● **WORK REQUIRED**
Can you copy out the data exactly? Leave the images out.

------------------------------------------------

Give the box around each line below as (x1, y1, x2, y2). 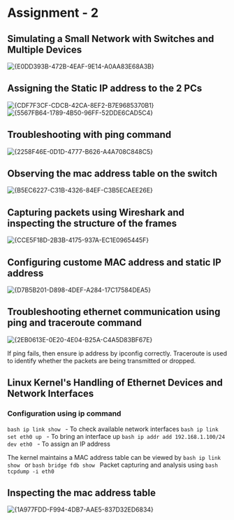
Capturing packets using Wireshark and (7, 206, 185, 218)
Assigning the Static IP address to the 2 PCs (7, 83, 203, 94)
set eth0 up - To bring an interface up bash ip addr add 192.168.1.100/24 (7, 432, 226, 440)
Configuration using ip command (7, 409, 122, 419)
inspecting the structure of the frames (7, 217, 177, 229)
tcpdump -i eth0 (7, 468, 54, 475)
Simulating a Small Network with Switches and (7, 33, 214, 45)
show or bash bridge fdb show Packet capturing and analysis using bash (7, 461, 219, 469)

------------------------------------------------

● **OUTPUT FOR THIS TASK**
Give the box around each line below as (x1, y1, x2, y2). 
Capturing packets using Wireshark and (7, 206, 185, 218)
Assigning the Static IP address to the 2 PCs (7, 83, 203, 94)
set eth0 up - To bring an interface up bash ip addr add 192.168.1.100/24 (7, 432, 226, 440)
Configuration using ip command (7, 409, 122, 419)
inspecting the structure of the frames (7, 217, 177, 229)
tcpdump -i eth0 (7, 468, 54, 475)
Simulating a Small Network with Switches and (7, 33, 214, 45)
show or bash bridge fdb show Packet capturing and analysis using bash (7, 461, 219, 469)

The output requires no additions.